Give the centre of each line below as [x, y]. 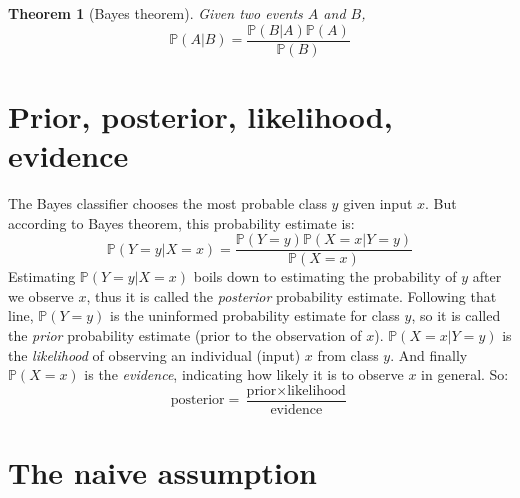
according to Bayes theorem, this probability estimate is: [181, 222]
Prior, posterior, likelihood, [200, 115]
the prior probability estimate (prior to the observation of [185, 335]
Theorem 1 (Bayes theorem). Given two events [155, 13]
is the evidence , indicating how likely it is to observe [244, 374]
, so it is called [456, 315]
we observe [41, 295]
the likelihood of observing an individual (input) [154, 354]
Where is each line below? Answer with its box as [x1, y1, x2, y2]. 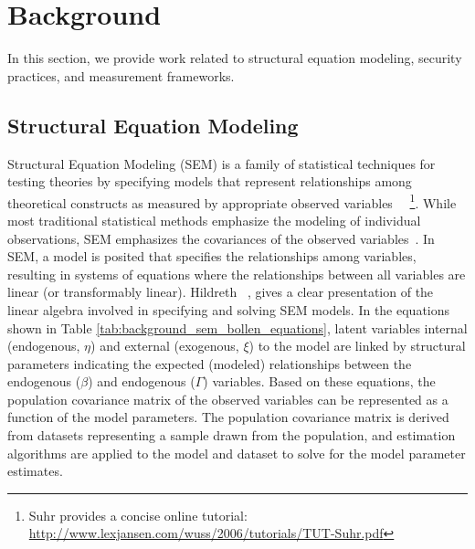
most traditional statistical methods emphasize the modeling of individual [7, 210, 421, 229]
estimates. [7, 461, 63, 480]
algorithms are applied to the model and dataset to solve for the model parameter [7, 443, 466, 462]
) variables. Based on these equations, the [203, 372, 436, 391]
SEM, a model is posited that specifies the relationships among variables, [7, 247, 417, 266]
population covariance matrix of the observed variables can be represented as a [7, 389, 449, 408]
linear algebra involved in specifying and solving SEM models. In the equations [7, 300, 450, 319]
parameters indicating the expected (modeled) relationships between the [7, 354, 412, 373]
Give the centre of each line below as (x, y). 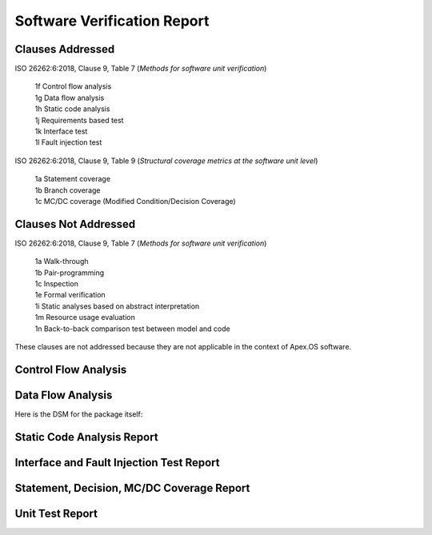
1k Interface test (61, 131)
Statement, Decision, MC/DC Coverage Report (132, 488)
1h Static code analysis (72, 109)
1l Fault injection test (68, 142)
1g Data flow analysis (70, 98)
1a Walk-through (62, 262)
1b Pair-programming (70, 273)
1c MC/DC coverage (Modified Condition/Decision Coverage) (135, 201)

━━━━

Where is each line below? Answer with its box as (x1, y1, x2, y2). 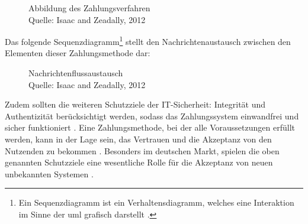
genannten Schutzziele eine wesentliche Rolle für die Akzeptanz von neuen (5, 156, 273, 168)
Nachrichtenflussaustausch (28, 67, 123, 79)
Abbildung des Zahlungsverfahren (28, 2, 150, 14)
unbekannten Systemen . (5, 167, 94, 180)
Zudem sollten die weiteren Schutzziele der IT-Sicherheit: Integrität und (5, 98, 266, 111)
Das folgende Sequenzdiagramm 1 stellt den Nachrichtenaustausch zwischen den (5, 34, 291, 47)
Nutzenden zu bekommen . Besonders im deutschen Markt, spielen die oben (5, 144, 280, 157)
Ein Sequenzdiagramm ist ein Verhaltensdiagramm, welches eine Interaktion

━━━━

> [Activity] Among the entries, find every line holding "probability" and return it.

> [Result]
according to Bayes theorem, this probability estimate is: [181, 222]
the prior probability estimate (prior to the observation of [185, 335]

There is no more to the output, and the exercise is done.